▶ **THE RECORDS**
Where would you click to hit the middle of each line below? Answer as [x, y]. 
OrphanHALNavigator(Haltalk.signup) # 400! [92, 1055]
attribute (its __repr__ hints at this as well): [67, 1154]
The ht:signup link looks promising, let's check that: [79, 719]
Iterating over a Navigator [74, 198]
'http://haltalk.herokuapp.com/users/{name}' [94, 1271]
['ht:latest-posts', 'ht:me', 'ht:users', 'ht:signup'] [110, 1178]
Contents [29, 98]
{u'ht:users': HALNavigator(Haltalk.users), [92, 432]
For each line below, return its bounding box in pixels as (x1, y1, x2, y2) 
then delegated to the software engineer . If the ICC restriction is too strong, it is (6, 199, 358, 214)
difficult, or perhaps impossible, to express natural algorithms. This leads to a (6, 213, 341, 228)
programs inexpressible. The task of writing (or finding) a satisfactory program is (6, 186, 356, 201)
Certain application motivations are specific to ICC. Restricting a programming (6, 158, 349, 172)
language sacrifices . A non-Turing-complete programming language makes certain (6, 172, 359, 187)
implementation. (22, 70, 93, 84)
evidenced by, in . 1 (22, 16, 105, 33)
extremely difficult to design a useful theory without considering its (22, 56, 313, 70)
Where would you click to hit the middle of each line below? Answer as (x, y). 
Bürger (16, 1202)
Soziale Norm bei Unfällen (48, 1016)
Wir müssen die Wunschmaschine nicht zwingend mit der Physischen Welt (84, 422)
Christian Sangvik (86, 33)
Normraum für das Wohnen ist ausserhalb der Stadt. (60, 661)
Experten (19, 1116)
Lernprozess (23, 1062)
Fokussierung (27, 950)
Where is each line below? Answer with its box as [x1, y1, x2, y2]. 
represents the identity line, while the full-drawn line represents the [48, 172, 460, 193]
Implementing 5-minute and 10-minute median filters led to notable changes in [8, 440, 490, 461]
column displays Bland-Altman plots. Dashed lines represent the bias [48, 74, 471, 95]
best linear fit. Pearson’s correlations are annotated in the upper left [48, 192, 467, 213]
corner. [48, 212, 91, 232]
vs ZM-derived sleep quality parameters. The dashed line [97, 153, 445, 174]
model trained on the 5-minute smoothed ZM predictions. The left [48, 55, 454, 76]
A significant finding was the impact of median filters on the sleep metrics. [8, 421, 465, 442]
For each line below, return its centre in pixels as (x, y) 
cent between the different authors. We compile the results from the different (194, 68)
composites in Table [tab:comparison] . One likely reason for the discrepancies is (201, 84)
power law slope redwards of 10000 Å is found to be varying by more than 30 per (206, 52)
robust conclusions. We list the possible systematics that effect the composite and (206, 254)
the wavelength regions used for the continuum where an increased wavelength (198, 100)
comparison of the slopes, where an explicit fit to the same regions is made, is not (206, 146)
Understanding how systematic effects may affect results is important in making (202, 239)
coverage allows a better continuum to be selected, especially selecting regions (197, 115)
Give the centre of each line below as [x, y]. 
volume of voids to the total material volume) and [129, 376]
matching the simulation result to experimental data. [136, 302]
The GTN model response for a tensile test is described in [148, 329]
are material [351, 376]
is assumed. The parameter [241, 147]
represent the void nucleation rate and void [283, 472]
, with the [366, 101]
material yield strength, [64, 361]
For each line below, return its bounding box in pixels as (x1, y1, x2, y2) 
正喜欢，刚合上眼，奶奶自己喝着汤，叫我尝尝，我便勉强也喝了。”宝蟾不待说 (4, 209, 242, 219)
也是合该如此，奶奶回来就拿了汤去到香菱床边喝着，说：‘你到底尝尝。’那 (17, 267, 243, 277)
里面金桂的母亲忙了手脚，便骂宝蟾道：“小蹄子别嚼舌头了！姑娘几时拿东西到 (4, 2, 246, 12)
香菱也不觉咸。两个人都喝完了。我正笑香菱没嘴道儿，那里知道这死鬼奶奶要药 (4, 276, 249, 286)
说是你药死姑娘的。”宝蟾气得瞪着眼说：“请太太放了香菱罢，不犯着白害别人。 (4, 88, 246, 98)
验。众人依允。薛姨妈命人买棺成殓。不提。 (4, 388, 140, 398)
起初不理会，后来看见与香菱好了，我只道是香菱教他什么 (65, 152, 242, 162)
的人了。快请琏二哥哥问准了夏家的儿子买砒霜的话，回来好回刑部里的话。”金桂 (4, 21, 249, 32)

▶ **WHAT THE TASK ASKS**
The reply should hold only the lines from the top of the records through the line that has "then delegated to", each one exact.

▶ **RESPONSE AREA**
Where would you click to hit the middle of each line below? Answer as [x, y]. 
OrphanHALNavigator(Haltalk.signup) # 400! [92, 1055]
attribute (its __repr__ hints at this as well): [67, 1154]
The ht:signup link looks promising, let's check that: [79, 719]
Iterating over a Navigator [74, 198]
'http://haltalk.herokuapp.com/users/{name}' [94, 1271]
['ht:latest-posts', 'ht:me', 'ht:users', 'ht:signup'] [110, 1178]
Contents [29, 98]
{u'ht:users': HALNavigator(Haltalk.users), [92, 432]
For each line below, return its bounding box in pixels as (x1, y1, x2, y2) 
then delegated to the software engineer . If the ICC restriction is too strong, it is (6, 199, 358, 214)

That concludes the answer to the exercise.